BEGIN TASK MATERIAL
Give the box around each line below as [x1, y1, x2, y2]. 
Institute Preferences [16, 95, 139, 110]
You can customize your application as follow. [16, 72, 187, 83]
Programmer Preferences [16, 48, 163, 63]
END TASK MATERIAL
BEGIN TASK MATERIAL
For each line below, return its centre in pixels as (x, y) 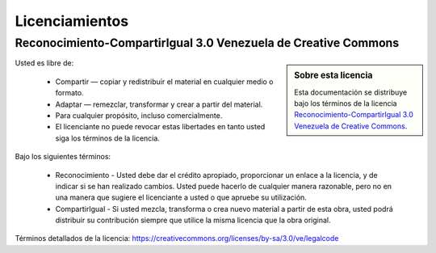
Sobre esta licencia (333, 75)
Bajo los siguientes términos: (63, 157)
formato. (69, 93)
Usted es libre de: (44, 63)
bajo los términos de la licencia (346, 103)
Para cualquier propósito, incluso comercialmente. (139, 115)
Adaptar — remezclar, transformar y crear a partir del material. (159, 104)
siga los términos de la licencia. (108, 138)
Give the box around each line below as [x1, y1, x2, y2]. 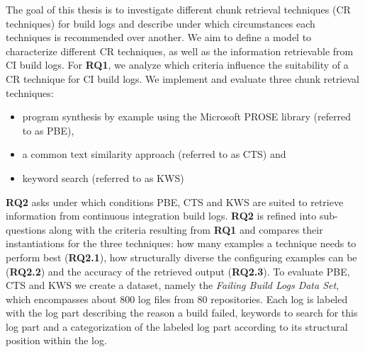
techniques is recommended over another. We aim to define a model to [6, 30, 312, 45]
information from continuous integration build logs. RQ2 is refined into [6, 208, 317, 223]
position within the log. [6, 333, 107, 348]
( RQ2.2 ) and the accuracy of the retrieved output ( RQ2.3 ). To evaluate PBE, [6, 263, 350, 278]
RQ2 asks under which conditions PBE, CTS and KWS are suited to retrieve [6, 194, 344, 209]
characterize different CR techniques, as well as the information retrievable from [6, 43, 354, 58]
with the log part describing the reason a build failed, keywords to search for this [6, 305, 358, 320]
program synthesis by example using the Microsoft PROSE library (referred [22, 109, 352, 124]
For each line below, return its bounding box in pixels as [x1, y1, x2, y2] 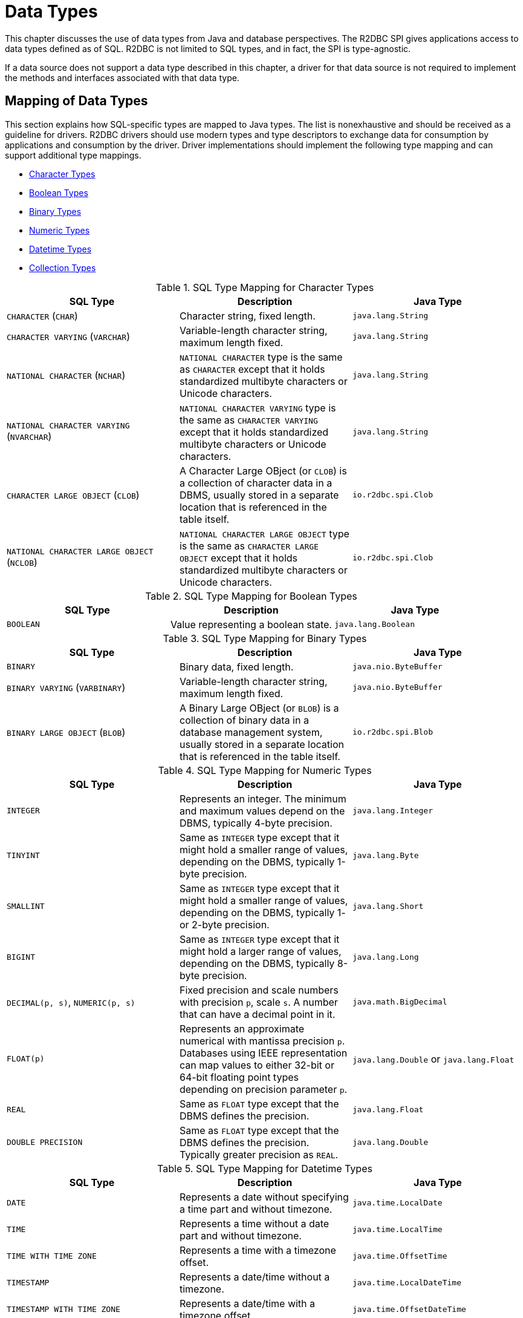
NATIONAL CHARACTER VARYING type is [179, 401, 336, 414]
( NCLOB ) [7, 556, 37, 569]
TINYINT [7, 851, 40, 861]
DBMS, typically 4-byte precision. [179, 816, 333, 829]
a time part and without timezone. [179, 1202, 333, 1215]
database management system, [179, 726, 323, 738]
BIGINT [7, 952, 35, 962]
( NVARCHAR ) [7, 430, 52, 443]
END TASK MATERIAL
INSTRUCTIONS TO FOLLOW →
Your task is to transcribe, with no changes, only the lines of the listing above that lie between the line holding "NATIONAL CHARACTER VARYING" and the line holding "( NVARCHAR ) [7, 430, 52, 443]", inclusive.

EXERCISE ANSWER →
NATIONAL CHARACTER VARYING type is [179, 401, 336, 414]
( NCLOB ) [7, 556, 37, 569]
TINYINT [7, 851, 40, 861]
DBMS, typically 4-byte precision. [179, 816, 333, 829]
a time part and without timezone. [179, 1202, 333, 1215]
database management system, [179, 726, 323, 738]
BIGINT [7, 952, 35, 962]
( NVARCHAR ) [7, 430, 52, 443]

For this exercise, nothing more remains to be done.